Operating expenses are the cost incurred in operating and maintaining a property. Such cost can include maintenance, repairs, utilities, landscaping, security, snow removal, management fees, property taxes and insurance. The lease will define which costs are included in a tenant’s prorate share.
Lease Language
The language in the lease surrounding the calculation of the tenant’s CAM expense can be very complex. There are often very specific provisions for capping certain expenses, varying prorata shares per expense type, gross up calculations and the calculation of Base Year.
Operating expenses are often capped based on whether expenses are controllable or uncontrollable. The lease should define specifically which expenses fall into each of these categories and/or which expenses the cap is applied to. Typical uncontrollable expenses can include real estate taxes, utilities and/or insurance. Landlords will likely exclude these expenses from the cap calculation since the cost of these items are something the landlord has very little control over. Leases may even include a different percentage increase allowed on certain line items as opposed to a flat percentage increase on all capped expenses. The calculation of a tenant’s prorate share can vary for certain expenses. You will likely see this in properties where larger tenants pay certain expenses directly or where there is a high use by a certain type of tenant such as restaurants who have a high volume of rubbish removal in comparison to the other tenants. Additionally, the cap calculation can be a cumulative calculation or based on prior year expenses. Landlords must carefully scrutinize their gross up calculations to ensure expenses are recognized in the appropriate reconciliation period and based on the occupancy level if allowed per the lease. Otherwise they may be setting a low base amount for the next year’s cap calculation.

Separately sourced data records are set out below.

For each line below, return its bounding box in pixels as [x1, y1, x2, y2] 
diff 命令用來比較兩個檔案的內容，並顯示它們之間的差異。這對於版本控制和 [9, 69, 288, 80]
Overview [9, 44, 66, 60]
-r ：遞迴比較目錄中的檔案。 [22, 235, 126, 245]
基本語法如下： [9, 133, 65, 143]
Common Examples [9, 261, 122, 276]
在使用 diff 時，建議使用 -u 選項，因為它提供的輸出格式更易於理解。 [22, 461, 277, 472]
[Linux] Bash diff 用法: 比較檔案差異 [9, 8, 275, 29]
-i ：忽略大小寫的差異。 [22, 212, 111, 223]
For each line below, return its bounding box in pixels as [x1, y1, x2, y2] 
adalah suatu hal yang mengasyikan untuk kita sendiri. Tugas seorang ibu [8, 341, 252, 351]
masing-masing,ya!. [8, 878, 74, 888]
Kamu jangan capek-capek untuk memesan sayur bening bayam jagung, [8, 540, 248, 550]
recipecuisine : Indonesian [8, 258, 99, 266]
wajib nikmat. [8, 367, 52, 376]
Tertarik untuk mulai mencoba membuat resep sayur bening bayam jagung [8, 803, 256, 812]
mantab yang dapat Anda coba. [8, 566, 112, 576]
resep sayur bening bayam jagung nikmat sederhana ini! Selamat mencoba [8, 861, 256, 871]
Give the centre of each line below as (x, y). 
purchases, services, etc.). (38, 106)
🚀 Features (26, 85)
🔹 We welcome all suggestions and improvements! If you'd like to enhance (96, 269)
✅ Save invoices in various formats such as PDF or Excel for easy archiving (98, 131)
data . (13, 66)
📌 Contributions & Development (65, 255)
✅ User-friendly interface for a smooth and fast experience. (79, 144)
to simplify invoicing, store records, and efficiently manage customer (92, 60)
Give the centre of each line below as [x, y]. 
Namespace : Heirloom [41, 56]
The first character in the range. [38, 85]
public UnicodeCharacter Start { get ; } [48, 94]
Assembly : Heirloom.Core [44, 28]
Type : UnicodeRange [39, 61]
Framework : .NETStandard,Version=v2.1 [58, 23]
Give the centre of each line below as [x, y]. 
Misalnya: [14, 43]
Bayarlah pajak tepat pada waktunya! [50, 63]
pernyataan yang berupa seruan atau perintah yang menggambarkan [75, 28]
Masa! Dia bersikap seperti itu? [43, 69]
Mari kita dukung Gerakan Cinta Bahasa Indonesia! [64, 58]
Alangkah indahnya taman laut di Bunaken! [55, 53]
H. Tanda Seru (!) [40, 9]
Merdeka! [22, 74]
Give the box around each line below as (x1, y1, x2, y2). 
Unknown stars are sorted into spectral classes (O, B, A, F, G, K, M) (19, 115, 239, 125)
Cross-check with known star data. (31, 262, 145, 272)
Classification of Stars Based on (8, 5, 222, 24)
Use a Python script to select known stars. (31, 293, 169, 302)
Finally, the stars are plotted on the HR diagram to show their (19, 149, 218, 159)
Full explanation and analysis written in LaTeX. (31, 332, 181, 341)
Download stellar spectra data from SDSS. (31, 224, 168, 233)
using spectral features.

Tenants – Opportunity for Savings
Because of the amount of detail surrounding the calculation of operating expenses, this is an area of huge potential savings for tenants. It is the burden of the tenant to ensure that their prorate share of expenses are being properly calculated by the landlord who may have distinct lease language for many tenants in a property thus increasing the likelihood of a mistake. This not only includes the mathematical equation of the calculation but will require the appropriate back up documentation to validate the accuracy of the expenses being passed through.